The task: In the entries below, find the line containing "operator familiarity. That's" and the line containing "Metric For A Wire Shaping". Copy those two lines and everything between them exactly, and only that.
━━ Provided data ━━
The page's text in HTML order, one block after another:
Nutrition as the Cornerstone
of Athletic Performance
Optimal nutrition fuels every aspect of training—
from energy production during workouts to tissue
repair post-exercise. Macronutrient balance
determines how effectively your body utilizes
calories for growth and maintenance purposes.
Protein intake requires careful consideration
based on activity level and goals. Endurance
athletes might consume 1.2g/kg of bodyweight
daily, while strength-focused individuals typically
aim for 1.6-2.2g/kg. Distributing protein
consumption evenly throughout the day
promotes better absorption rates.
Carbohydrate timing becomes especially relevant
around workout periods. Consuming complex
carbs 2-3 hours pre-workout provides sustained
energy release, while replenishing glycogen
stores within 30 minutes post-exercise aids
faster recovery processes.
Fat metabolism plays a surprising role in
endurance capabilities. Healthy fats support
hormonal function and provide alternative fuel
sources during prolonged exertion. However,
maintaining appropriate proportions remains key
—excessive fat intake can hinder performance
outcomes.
━━━
━━ Provided data ━━
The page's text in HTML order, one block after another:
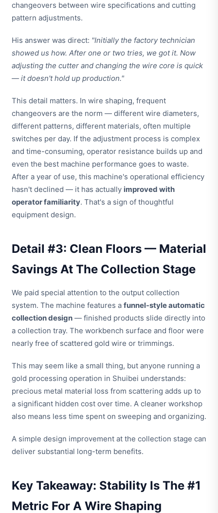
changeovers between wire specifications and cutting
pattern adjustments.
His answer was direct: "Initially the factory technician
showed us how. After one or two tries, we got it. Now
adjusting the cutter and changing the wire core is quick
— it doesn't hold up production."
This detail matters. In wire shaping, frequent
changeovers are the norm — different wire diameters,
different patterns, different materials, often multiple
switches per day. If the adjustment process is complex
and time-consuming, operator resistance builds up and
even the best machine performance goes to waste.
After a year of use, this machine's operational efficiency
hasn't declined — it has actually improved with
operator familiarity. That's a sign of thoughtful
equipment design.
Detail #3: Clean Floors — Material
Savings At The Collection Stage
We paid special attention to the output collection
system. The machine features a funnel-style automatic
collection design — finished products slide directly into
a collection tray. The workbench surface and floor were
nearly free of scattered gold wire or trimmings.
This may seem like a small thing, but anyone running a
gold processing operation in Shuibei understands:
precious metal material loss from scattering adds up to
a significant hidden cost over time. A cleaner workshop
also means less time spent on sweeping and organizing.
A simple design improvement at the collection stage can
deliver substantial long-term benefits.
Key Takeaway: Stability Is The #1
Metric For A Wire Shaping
━━━
Result:
operator familiarity. That's a sign of thoughtful
equipment design.
Detail #3: Clean Floors — Material
Savings At The Collection Stage
We paid special attention to the output collection
system. The machine features a funnel-style automatic
collection design — finished products slide directly into
a collection tray. The workbench surface and floor were
nearly free of scattered gold wire or trimmings.
This may seem like a small thing, but anyone running a
gold processing operation in Shuibei understands:
precious metal material loss from scattering adds up to
a significant hidden cost over time. A cleaner workshop
also means less time spent on sweeping and organizing.
A simple design improvement at the collection stage can
deliver substantial long-term benefits.
Key Takeaway: Stability Is The #1
Metric For A Wire Shaping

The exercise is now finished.